After another mile, he says, “We’ll be there in a little bit. You want me to just drop you off?”
“If you want,” she says.
“I mean, I can stay for a while. I’ve got the night off tonight.”
“It’s up to you,” she says.
“I just didn’t know if you wanted the company.”
She looks at him then, from two feet and a million miles away. Looks at him long and hard.
“Don’t rush this,” she says in a whisper.
“I’m not rushing anything,” John says, instantly defensive because he knew he had been rushing the hell out of it.
“It’s not gonna be like you think,” Leslie says, a touch of anger starting to creep into her voice.
“I don’t think it’s gonna be like anything, Les, seriously,” he says, looking away from the road long enough to make eye contact with her. “Seriously.”
“Because we’re not eighteen any more,” she says.
“I know.”
“There’s more to this than just us,” she says.
“I know.”
“It’s not that simple,” she says.
“When was it ever simple?” John thinks aloud.
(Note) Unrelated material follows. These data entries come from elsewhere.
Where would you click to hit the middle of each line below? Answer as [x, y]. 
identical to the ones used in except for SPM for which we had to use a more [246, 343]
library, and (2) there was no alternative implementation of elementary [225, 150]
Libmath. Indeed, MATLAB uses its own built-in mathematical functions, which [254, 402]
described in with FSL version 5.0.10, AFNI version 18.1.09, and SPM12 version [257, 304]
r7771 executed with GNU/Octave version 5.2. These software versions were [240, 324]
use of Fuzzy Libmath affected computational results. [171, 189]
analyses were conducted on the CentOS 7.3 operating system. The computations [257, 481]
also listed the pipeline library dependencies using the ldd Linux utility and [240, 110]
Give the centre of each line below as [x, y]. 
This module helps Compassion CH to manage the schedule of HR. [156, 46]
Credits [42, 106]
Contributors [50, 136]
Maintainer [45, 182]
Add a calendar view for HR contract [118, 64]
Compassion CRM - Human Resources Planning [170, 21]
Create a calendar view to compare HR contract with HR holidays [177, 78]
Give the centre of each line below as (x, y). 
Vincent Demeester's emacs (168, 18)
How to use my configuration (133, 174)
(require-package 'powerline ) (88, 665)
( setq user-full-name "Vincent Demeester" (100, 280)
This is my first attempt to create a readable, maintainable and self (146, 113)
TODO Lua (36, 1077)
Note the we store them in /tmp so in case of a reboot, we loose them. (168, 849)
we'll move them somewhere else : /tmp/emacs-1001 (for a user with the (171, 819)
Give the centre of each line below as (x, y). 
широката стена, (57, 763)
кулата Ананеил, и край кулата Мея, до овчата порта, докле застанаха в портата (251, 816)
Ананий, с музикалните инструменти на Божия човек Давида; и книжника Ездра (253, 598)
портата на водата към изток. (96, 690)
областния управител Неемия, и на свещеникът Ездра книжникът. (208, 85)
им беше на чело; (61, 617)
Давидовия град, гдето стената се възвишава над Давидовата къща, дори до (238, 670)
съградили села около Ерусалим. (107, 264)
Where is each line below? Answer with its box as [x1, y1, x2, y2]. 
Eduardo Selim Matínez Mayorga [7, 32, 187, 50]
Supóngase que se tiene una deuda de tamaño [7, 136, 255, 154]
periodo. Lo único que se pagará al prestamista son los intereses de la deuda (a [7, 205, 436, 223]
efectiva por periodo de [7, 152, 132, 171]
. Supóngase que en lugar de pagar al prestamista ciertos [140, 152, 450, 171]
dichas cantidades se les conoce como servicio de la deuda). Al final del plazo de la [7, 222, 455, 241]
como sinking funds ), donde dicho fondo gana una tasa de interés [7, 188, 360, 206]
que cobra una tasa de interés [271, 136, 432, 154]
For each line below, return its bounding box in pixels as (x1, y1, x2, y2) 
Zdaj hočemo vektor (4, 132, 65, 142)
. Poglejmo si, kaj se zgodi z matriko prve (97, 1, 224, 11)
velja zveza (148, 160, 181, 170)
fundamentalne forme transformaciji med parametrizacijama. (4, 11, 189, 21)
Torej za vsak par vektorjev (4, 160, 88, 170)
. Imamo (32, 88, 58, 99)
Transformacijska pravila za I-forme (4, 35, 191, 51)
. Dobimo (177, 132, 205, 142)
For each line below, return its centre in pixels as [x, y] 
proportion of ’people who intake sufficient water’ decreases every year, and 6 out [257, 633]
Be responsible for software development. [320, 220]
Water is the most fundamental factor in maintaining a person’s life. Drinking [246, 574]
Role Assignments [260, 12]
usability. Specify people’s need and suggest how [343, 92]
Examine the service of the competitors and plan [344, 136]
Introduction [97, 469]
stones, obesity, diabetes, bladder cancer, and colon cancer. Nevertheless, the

After a second, she does it again. She reaches out and puts her hand over his. Not holding it. Just resting it there, on top of John’s, which is holding the gear shift.
“It was simple,” she says softly. “Until it got complicated.”
John doesn’t know what to say to that.
They pass the miles in silence for a while.
“Okay,” she says when they’re too exits away.
“What?”
“I said okay,” Leslie says. “If you’re not working tonight anyway, some company would be nice.”
“Yeah?”
“Yeah. It’s been a hell of a day.”
“Yeah,” John says.
“Besides,” Leslie says with a gentle squeeze of his hand. “Meredith misses her daddy.”
Their exit is coming up. John flicks his signal and puts the car into the far right-hand lane. As he downshifts to get off the highway, he feels Leslie’s thumb stroke the side of his hand. Just once.
He guides the car onto the off-ramp, down into the city, and into the long, cold night.